**PROBLEM TO WORK ON**
For the data that follows, give the number of lines in which "Oynayanlar" appears. Add nothing to it.

*** Opening of RECORDS FOR PROCESSING ***

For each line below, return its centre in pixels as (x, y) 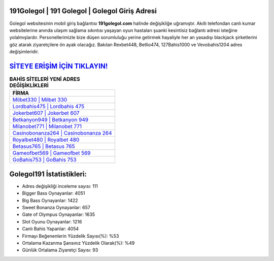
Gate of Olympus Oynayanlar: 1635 (59, 215)
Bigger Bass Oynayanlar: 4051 (54, 193)
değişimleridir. (24, 52)
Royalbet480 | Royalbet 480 (46, 140)
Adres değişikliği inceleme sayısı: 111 (60, 186)
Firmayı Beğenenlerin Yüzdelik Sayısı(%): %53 (71, 236)
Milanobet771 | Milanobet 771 (47, 126)
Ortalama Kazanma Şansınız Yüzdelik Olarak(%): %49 (78, 243)
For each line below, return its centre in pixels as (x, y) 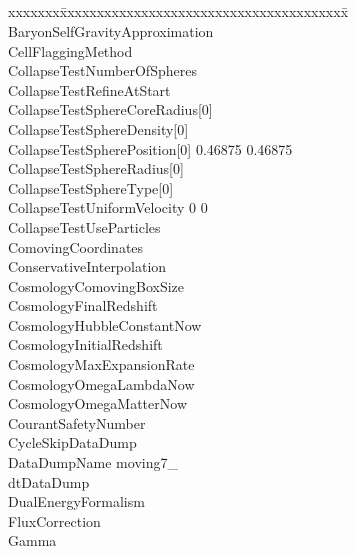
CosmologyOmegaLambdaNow (101, 383)
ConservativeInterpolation (87, 266)
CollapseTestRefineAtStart (89, 89)
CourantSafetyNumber (77, 422)
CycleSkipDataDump (72, 442)
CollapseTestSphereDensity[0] (98, 128)
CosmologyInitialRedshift (85, 344)
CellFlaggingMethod (70, 50)
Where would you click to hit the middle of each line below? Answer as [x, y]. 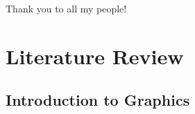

*** Close of RECORDS FOR PROCESSING ***

**RESPONSE AREA**
2